# Picking a color is driving me nuts...please help me!



## melissaandkris (Jun 16, 2008)

moved to interior decorating....Sorry i think it put this in the wrong place.


----------



## slickshift (Aug 25, 2005)

Have you referred to a color wheel?
Sometimes it leads you to someplace you didn't expect...and it can be fun

If my monitor and your pictures are close to being true, then it looks like you are in the yellow/brown areas
Sometimes it's good to go complimentary (opposite on the color wheel), which would bring you to the blues
Sometime a triad is nice (like dividing a pie into three pieces), which would bring you to green/blue, or violets on the other side









(image courtesy realcolorwheel.com)


----------



## melissaandkris (Jun 16, 2008)

Thanks. that's a good idea that I had not thought of.


----------



## Sir MixAlot (Apr 4, 2008)

Click Here. Then click on the sample room you want to paint. Then click on the one that is most similar to your space. Then click drag colors to walls, trim , ceilng, and more. Hope this helps.:thumbsup:


----------



## sasha689 (May 2, 2008)

Ah! Thanks Sir MixAlot! That is a great link! It will definitely help with my color dilemma. 



Sir MixAlot said:


> Click Here. Then click on the sample room you want to paint. Then click on the one that is most similar to your space. Then click drag colors to walls, trim , ceilng, and more. Hope this helps.:thumbsup:


----------



## Sir MixAlot (Apr 4, 2008)

sasha689 said:


> Ah! Thanks Sir MixAlot! That is a great link! It will definitely help with my color dilemma.
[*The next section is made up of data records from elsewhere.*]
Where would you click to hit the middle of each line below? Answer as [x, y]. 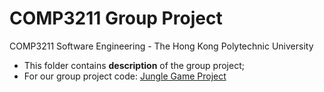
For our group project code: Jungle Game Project [125, 76]
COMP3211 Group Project [116, 18]
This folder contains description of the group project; [134, 65]
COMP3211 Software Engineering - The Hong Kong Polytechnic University [161, 46]
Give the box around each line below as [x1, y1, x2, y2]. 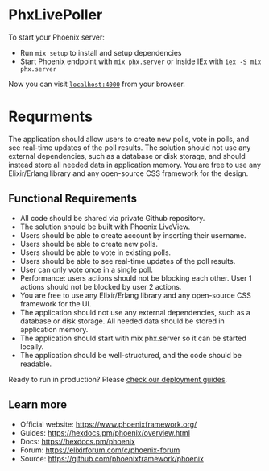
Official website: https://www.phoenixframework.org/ [19, 419, 197, 429]
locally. [19, 341, 44, 352]
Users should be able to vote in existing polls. [19, 248, 172, 257]
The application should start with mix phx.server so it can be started [19, 333, 247, 343]
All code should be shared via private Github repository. [19, 213, 205, 223]
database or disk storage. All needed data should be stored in [19, 316, 226, 326]
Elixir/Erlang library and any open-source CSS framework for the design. [8, 168, 249, 178]
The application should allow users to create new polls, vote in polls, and [8, 134, 250, 144]
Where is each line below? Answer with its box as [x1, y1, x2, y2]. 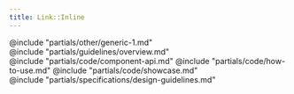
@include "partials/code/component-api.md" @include [9, 55, 210, 66]
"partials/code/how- [211, 55, 286, 66]
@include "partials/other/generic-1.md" [9, 37, 153, 47]
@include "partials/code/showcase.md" [52, 65, 198, 76]
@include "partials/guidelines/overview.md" [9, 46, 170, 57]
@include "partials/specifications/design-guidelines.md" [9, 74, 216, 84]
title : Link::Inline [9, 12, 86, 22]
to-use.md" [9, 65, 51, 76]
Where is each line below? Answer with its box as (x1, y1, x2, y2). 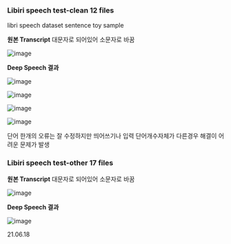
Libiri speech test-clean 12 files (7, 6, 114, 15)
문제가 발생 (19, 140, 50, 149)
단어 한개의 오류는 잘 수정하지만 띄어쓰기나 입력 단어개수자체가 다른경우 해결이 (7, 132, 217, 140)
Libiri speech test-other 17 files (7, 158, 114, 168)
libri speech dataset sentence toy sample (7, 21, 124, 30)
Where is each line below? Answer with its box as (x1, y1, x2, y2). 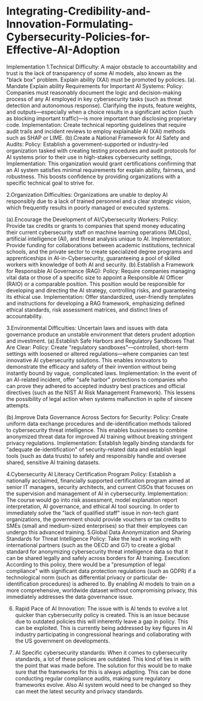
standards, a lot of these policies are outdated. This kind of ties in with (15, 655, 191, 663)
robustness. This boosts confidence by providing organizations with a (6, 173, 181, 180)
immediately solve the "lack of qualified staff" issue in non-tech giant (6, 509, 179, 516)
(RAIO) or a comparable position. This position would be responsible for (6, 280, 185, 287)
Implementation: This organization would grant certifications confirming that (6, 160, 196, 167)
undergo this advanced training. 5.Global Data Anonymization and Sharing (6, 528, 191, 536)
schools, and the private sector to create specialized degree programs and (6, 248, 193, 255)
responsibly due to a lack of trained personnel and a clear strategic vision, (6, 197, 191, 205)
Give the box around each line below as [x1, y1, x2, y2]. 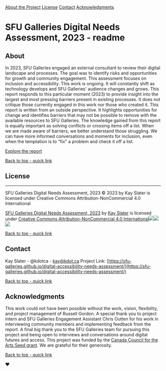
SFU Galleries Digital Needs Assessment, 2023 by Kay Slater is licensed [5, 210, 152, 216]
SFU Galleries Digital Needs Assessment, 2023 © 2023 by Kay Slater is [5, 190, 151, 196]
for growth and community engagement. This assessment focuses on [5, 75, 147, 81]
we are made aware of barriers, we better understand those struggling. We [5, 128, 158, 134]
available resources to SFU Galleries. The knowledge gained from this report [5, 117, 161, 123]
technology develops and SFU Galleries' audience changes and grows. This [5, 86, 160, 92]
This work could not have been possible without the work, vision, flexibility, [5, 306, 158, 312]
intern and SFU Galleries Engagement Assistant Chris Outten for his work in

Yes that's a great tool from Sherwin Williams. I mess around with it all the time.


----------



## Allison1888 (Mar 16, 2008)

*picking colors*

www.benjaminmoore.com also has one -- called color selector or something like that.


----------



## nicetry (Jun 23, 2008)

Picking a color is fun, once you decide on the mood of the room. Do you want a warm, cool, bright, romantic, etc. feel. Once you decide that then you can you can bring swatches of your furniture, window coverings, or whatever and match to that. It's easier to paint around furniture, etc than vice versa (my opinion) since it usually have colors in them to help make things pop out more.

The tools above are also great to get you started. Also, check out your family and friends homes. If they have nice colors, ask them how they chose.
Good luck.


----------